The Scottish Government is working with Scottish Futures Trust and industry partners on a vision and action plan for datacentres and international connectivity. Renewable technology is important here. This work will identify and map out future digital connectivity investment opportunities. We will also support the development of business cases for private, public or partnership investment in new international subsea cable routes and terrestrial wholesale fibre connectivity as a priority for improving Scotland's critical national infrastructure.

Real estate investment opportunities

Digital disruption is having and will continue to have a profound impact across all asset classes in the commercial real estate sector. It is changing the nature of demand for office space, meanwhile retail is experiencing a structural shift online.

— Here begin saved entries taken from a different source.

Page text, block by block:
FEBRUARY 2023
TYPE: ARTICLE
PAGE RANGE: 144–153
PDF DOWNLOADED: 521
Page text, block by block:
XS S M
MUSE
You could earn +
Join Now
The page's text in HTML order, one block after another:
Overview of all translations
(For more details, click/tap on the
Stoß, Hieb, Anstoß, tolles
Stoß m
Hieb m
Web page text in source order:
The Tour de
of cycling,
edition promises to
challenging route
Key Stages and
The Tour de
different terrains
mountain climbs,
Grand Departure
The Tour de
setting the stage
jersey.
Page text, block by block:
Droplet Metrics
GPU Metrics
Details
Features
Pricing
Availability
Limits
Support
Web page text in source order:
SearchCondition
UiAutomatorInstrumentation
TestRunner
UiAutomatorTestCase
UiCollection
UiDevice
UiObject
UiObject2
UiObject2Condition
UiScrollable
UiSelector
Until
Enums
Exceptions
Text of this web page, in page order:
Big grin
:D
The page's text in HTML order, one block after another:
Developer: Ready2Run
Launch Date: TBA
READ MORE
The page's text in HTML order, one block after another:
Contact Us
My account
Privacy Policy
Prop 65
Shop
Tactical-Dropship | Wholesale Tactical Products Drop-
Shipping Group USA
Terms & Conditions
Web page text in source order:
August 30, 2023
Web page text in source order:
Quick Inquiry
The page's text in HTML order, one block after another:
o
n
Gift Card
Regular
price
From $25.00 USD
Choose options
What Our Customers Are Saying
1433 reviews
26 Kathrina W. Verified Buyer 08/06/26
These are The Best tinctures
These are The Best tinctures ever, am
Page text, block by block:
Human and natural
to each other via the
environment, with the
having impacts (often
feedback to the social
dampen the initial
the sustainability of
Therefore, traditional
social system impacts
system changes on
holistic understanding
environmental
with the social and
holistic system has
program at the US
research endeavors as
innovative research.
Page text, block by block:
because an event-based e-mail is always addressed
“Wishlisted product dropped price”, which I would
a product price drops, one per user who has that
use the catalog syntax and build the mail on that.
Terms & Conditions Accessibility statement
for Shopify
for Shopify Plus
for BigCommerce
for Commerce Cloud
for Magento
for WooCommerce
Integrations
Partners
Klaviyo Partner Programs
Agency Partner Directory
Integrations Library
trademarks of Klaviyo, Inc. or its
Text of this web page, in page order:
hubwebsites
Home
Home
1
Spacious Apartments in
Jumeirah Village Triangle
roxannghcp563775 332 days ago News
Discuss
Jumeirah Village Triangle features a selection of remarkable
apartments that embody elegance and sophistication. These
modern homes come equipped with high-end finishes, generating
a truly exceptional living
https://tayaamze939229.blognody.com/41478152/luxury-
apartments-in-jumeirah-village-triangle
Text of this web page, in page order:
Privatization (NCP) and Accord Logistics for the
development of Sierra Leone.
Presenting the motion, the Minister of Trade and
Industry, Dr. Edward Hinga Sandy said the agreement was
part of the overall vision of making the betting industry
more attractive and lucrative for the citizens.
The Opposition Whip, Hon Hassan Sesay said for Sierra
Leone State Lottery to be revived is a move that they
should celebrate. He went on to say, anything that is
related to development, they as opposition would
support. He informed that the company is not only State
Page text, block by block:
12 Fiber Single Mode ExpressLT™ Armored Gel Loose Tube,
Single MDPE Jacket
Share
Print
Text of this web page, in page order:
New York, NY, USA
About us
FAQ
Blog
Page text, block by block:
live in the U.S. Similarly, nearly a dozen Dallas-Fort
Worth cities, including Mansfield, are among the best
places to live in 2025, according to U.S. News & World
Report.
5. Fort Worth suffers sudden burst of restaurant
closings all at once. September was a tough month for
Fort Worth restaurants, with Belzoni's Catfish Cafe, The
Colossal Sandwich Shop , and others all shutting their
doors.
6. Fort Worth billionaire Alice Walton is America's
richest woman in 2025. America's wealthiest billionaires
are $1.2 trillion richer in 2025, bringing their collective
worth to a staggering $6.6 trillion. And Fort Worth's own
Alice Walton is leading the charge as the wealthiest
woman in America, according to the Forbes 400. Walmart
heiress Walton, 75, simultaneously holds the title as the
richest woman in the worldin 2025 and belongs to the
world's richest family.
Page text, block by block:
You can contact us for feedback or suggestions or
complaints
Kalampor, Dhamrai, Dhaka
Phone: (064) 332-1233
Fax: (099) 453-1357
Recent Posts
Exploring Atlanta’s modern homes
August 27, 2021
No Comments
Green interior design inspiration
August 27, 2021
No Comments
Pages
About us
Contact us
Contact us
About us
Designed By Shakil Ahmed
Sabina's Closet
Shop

And it is increasingly important that industrial assets are digitally enabled for high value manufacturing and high-tech operations. This is equally the case for non-commercial and community owned property. The Town Centre Action Plan Review (2021) makes a recommendation for project demonstrators around digital towns, to harness the benefits of new technology as part of revitalising towns.

Target investors

Increased demand for digital infrastructure, in response to Scottish Government's connectivity commitments, will continue to attract both debt and equity infrastructure investors in the form of, for example, project finance banks, infrastructure funds and telecom companies. In relation to company investment opportunities, the COVID-19 pandemic has demonstrated the relative attractiveness of digital technology investment opportunities across a range of sectors including communication, entertainment, healthcare and AI. As a result, investors have increased their focus on the digital tech sector. Depending on the maturing of the specific opportunity, we would expect to engage with a broad range of investors including early venture capital investors, private equity investors and multi-national corporations.